Start of Block
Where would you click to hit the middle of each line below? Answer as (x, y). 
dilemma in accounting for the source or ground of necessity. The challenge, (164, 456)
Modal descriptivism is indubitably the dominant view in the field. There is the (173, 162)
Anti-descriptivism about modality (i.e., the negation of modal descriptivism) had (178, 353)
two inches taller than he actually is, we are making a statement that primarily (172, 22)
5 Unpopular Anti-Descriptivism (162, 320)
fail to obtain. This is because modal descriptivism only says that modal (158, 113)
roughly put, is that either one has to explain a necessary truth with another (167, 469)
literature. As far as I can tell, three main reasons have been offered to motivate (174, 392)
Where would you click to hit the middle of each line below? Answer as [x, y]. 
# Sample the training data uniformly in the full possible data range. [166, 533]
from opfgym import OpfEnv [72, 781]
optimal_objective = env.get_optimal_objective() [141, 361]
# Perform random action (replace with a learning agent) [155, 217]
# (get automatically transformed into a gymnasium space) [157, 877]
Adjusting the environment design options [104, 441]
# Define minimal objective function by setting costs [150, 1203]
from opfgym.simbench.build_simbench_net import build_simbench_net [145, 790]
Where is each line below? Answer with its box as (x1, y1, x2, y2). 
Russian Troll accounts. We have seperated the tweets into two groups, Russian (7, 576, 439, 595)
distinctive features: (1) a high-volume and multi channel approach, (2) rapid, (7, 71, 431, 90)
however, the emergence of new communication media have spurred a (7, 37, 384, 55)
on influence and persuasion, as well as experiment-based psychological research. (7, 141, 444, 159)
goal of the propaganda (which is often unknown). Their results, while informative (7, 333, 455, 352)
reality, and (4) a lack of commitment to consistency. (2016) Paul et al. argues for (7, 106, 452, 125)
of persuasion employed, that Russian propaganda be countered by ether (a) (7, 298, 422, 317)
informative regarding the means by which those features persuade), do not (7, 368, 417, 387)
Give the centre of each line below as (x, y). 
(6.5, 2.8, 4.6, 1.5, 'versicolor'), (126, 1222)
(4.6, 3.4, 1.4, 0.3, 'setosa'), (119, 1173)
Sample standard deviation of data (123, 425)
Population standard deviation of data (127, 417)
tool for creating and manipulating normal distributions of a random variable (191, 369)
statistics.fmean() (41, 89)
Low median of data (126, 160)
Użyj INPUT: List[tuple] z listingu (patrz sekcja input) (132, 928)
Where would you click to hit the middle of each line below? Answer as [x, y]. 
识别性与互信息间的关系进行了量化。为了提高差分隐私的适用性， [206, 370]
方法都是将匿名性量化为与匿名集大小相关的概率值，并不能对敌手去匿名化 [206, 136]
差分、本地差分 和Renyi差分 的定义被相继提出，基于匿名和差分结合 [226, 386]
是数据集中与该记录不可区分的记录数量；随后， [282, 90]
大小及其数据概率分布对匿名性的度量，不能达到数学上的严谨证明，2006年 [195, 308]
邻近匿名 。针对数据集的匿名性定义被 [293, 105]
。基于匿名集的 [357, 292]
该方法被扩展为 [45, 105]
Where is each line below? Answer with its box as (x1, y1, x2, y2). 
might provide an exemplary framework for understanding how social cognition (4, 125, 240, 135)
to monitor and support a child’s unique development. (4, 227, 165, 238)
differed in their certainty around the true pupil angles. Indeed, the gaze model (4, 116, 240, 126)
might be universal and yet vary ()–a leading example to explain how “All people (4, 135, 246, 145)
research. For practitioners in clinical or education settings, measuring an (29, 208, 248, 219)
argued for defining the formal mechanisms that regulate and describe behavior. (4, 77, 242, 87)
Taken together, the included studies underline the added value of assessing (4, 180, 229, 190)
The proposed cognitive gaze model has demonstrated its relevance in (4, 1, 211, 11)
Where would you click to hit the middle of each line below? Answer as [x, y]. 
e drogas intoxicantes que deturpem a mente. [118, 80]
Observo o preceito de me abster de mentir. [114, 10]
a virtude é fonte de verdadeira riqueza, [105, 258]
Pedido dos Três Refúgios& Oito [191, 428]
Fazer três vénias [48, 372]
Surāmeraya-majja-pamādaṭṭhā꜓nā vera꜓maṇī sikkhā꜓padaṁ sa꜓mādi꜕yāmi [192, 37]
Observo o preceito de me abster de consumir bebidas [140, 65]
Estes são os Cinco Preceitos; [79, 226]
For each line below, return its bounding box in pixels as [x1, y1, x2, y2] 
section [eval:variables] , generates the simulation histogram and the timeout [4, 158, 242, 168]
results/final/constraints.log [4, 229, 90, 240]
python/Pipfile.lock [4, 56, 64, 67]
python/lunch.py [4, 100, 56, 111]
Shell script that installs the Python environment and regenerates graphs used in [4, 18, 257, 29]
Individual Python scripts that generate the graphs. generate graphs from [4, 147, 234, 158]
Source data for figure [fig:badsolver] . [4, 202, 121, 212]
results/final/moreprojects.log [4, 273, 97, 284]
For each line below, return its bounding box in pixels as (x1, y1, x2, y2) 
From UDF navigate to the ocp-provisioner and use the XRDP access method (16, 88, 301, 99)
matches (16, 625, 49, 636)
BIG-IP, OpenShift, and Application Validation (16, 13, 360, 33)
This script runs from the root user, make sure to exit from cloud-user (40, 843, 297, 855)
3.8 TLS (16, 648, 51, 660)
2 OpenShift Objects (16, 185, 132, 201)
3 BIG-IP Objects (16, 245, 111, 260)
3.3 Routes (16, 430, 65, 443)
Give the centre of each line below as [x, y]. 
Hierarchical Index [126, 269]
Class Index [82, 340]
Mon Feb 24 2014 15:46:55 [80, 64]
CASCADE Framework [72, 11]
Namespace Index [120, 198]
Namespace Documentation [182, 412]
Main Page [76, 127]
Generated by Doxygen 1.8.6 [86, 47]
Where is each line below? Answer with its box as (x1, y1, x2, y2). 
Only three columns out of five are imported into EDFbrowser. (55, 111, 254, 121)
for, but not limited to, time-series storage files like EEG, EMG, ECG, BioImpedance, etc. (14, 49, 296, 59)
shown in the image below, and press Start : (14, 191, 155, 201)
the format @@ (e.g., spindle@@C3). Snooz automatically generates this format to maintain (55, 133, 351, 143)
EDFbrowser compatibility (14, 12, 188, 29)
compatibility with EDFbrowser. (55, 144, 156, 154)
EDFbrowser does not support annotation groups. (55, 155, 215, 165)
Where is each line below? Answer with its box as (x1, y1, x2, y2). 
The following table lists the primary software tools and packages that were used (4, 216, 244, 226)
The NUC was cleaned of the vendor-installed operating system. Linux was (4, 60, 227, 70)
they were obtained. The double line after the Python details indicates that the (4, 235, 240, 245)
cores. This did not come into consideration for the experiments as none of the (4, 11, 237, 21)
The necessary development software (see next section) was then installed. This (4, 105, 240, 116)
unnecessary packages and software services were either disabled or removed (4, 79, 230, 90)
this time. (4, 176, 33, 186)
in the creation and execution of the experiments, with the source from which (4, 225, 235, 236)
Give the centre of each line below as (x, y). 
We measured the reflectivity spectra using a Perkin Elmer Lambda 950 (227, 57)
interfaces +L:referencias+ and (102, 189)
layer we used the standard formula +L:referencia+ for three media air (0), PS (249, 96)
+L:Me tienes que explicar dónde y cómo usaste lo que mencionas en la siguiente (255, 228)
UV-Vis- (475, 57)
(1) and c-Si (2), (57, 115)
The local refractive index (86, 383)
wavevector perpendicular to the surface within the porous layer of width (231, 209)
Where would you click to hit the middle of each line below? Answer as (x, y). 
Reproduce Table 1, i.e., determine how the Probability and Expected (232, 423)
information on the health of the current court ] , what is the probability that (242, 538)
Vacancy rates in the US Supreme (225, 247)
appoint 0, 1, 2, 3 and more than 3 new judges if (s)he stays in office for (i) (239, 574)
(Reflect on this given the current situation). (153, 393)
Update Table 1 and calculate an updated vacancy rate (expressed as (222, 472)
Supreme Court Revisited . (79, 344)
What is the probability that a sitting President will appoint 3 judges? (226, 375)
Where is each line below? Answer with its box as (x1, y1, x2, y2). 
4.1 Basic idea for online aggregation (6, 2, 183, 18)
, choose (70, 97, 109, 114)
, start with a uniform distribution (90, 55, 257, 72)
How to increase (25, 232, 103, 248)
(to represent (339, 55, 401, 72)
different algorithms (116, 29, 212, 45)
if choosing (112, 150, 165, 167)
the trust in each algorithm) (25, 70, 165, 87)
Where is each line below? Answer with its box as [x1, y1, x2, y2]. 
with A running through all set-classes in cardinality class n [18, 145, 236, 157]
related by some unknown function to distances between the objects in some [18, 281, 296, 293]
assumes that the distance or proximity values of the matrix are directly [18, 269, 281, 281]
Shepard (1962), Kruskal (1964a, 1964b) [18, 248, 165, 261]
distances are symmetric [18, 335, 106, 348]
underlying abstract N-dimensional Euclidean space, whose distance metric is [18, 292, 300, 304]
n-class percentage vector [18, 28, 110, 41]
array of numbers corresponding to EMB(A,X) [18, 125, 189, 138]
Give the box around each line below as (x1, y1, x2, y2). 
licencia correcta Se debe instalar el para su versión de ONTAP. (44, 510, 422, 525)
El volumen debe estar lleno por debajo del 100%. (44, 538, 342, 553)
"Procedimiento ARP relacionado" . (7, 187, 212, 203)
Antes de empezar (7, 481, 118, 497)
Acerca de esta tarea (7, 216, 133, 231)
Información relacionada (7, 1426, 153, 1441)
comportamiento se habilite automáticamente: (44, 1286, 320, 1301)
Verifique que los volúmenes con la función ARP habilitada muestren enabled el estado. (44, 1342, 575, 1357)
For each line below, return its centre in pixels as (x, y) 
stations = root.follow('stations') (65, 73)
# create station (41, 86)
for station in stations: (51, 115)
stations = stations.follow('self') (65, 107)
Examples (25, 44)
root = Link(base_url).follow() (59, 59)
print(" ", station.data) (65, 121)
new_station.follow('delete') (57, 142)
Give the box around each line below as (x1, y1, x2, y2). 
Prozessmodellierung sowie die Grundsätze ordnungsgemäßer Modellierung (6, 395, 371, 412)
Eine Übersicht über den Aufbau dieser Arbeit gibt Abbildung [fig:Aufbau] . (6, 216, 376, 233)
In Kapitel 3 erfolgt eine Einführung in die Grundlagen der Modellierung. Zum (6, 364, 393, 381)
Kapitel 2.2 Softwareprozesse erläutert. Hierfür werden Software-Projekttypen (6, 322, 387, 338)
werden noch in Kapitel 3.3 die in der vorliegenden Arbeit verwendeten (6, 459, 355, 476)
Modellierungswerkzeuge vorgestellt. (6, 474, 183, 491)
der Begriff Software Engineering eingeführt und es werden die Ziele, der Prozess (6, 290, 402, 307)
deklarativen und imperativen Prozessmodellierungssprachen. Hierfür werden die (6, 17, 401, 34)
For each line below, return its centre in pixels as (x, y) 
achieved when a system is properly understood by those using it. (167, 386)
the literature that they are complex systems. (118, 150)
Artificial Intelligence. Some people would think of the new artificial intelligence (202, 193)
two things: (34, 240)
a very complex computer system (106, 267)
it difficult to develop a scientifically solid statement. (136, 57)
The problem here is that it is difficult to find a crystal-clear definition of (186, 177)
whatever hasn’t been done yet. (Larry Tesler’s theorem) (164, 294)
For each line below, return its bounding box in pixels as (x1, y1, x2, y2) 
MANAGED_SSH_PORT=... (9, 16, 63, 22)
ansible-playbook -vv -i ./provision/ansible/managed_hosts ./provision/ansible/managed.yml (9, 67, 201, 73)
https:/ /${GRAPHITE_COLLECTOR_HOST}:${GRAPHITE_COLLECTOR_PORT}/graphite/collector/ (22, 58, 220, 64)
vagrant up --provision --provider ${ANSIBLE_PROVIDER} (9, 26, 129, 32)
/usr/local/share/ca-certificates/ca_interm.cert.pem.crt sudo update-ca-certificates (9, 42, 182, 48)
End of Block
**WHAT THIS TASK INVOLVES**:
Send back an exact copy of only the lines from the line with "argued for defining" up to and including the line with "python/lunch.py [4, 100, 56, 111]" in the data above.

**COMPLETED TASK**:
argued for defining the formal mechanisms that regulate and describe behavior. (4, 77, 242, 87)
Taken together, the included studies underline the added value of assessing (4, 180, 229, 190)
The proposed cognitive gaze model has demonstrated its relevance in (4, 1, 211, 11)
Where would you click to hit the middle of each line below? Answer as [x, y]. 
e drogas intoxicantes que deturpem a mente. [118, 80]
Observo o preceito de me abster de mentir. [114, 10]
a virtude é fonte de verdadeira riqueza, [105, 258]
Pedido dos Três Refúgios& Oito [191, 428]
Fazer três vénias [48, 372]
Surāmeraya-majja-pamādaṭṭhā꜓nā vera꜓maṇī sikkhā꜓padaṁ sa꜓mādi꜕yāmi [192, 37]
Observo o preceito de me abster de consumir bebidas [140, 65]
Estes são os Cinco Preceitos; [79, 226]
For each line below, return its bounding box in pixels as [x1, y1, x2, y2] 
section [eval:variables] , generates the simulation histogram and the timeout [4, 158, 242, 168]
results/final/constraints.log [4, 229, 90, 240]
python/Pipfile.lock [4, 56, 64, 67]
python/lunch.py [4, 100, 56, 111]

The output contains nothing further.